To do: Transcribe all of the entries, matching each one exactly.
════════
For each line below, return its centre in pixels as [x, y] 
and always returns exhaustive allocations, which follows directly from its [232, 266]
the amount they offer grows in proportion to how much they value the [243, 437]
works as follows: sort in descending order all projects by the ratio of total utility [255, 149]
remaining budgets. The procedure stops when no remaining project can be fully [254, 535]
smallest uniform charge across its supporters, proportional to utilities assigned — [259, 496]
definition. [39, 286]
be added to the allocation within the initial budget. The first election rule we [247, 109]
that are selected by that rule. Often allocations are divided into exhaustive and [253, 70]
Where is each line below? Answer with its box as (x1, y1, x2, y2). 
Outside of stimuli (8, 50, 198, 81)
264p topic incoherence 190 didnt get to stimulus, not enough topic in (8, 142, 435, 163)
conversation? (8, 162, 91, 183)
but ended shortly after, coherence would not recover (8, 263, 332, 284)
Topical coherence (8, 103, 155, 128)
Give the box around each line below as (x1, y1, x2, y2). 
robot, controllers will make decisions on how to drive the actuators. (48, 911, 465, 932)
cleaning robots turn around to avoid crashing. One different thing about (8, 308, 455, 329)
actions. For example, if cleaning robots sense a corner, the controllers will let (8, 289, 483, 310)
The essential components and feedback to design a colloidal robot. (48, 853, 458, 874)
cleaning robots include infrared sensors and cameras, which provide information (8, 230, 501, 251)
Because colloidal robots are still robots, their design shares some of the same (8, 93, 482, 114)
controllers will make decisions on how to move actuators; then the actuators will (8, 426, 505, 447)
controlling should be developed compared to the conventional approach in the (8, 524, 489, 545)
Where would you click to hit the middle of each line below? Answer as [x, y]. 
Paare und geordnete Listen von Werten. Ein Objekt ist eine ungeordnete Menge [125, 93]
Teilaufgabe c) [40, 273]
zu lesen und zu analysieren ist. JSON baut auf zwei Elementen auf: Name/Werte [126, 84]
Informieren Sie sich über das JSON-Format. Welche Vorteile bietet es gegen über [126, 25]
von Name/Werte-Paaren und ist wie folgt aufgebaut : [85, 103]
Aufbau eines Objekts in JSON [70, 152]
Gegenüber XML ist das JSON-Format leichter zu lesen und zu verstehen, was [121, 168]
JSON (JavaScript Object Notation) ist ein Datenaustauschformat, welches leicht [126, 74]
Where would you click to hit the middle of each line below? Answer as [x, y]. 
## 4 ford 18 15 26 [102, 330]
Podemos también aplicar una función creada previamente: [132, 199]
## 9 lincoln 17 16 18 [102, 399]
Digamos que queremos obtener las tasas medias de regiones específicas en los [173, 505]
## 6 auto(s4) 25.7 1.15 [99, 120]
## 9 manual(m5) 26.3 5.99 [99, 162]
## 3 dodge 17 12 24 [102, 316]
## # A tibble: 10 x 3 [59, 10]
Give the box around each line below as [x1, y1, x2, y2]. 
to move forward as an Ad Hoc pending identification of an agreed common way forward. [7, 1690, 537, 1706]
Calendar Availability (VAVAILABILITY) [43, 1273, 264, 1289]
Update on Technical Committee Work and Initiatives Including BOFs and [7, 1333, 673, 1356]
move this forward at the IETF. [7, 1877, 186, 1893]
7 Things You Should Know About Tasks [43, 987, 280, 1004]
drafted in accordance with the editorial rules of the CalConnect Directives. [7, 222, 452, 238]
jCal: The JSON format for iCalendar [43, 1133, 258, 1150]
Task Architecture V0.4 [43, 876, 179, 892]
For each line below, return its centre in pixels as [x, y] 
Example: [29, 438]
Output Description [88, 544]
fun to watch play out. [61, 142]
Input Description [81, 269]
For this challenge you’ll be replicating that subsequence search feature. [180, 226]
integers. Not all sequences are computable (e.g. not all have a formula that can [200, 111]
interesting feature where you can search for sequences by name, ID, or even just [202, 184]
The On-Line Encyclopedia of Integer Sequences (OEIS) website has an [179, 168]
════════
Worked solution:
For each line below, return its centre in pixels as [x, y] 
and always returns exhaustive allocations, which follows directly from its [232, 266]
the amount they offer grows in proportion to how much they value the [243, 437]
works as follows: sort in descending order all projects by the ratio of total utility [255, 149]
remaining budgets. The procedure stops when no remaining project can be fully [254, 535]
smallest uniform charge across its supporters, proportional to utilities assigned — [259, 496]
definition. [39, 286]
be added to the allocation within the initial budget. The first election rule we [247, 109]
that are selected by that rule. Often allocations are divided into exhaustive and [253, 70]
Where is each line below? Answer with its box as (x1, y1, x2, y2). 
Outside of stimuli (8, 50, 198, 81)
264p topic incoherence 190 didnt get to stimulus, not enough topic in (8, 142, 435, 163)
conversation? (8, 162, 91, 183)
but ended shortly after, coherence would not recover (8, 263, 332, 284)
Topical coherence (8, 103, 155, 128)
Give the box around each line below as (x1, y1, x2, y2). 
robot, controllers will make decisions on how to drive the actuators. (48, 911, 465, 932)
cleaning robots turn around to avoid crashing. One different thing about (8, 308, 455, 329)
actions. For example, if cleaning robots sense a corner, the controllers will let (8, 289, 483, 310)
The essential components and feedback to design a colloidal robot. (48, 853, 458, 874)
cleaning robots include infrared sensors and cameras, which provide information (8, 230, 501, 251)
Because colloidal robots are still robots, their design shares some of the same (8, 93, 482, 114)
controllers will make decisions on how to move actuators; then the actuators will (8, 426, 505, 447)
controlling should be developed compared to the conventional approach in the (8, 524, 489, 545)
Where would you click to hit the middle of each line below? Answer as [x, y]. 
Paare und geordnete Listen von Werten. Ein Objekt ist eine ungeordnete Menge [125, 93]
Teilaufgabe c) [40, 273]
zu lesen und zu analysieren ist. JSON baut auf zwei Elementen auf: Name/Werte [126, 84]
Informieren Sie sich über das JSON-Format. Welche Vorteile bietet es gegen über [126, 25]
von Name/Werte-Paaren und ist wie folgt aufgebaut : [85, 103]
Aufbau eines Objekts in JSON [70, 152]
Gegenüber XML ist das JSON-Format leichter zu lesen und zu verstehen, was [121, 168]
JSON (JavaScript Object Notation) ist ein Datenaustauschformat, welches leicht [126, 74]
Where would you click to hit the middle of each line below? Answer as [x, y]. 
## 4 ford 18 15 26 [102, 330]
Podemos también aplicar una función creada previamente: [132, 199]
## 9 lincoln 17 16 18 [102, 399]
Digamos que queremos obtener las tasas medias de regiones específicas en los [173, 505]
## 6 auto(s4) 25.7 1.15 [99, 120]
## 9 manual(m5) 26.3 5.99 [99, 162]
## 3 dodge 17 12 24 [102, 316]
## # A tibble: 10 x 3 [59, 10]
Give the box around each line below as [x1, y1, x2, y2]. 
to move forward as an Ad Hoc pending identification of an agreed common way forward. [7, 1690, 537, 1706]
Calendar Availability (VAVAILABILITY) [43, 1273, 264, 1289]
Update on Technical Committee Work and Initiatives Including BOFs and [7, 1333, 673, 1356]
move this forward at the IETF. [7, 1877, 186, 1893]
7 Things You Should Know About Tasks [43, 987, 280, 1004]
drafted in accordance with the editorial rules of the CalConnect Directives. [7, 222, 452, 238]
jCal: The JSON format for iCalendar [43, 1133, 258, 1150]
Task Architecture V0.4 [43, 876, 179, 892]
For each line below, return its centre in pixels as [x, y] 
Example: [29, 438]
Output Description [88, 544]
fun to watch play out. [61, 142]
Input Description [81, 269]
For this challenge you’ll be replicating that subsequence search feature. [180, 226]
integers. Not all sequences are computable (e.g. not all have a formula that can [200, 111]
interesting feature where you can search for sequences by name, ID, or even just [202, 184]
The On-Line Encyclopedia of Integer Sequences (OEIS) website has an [179, 168]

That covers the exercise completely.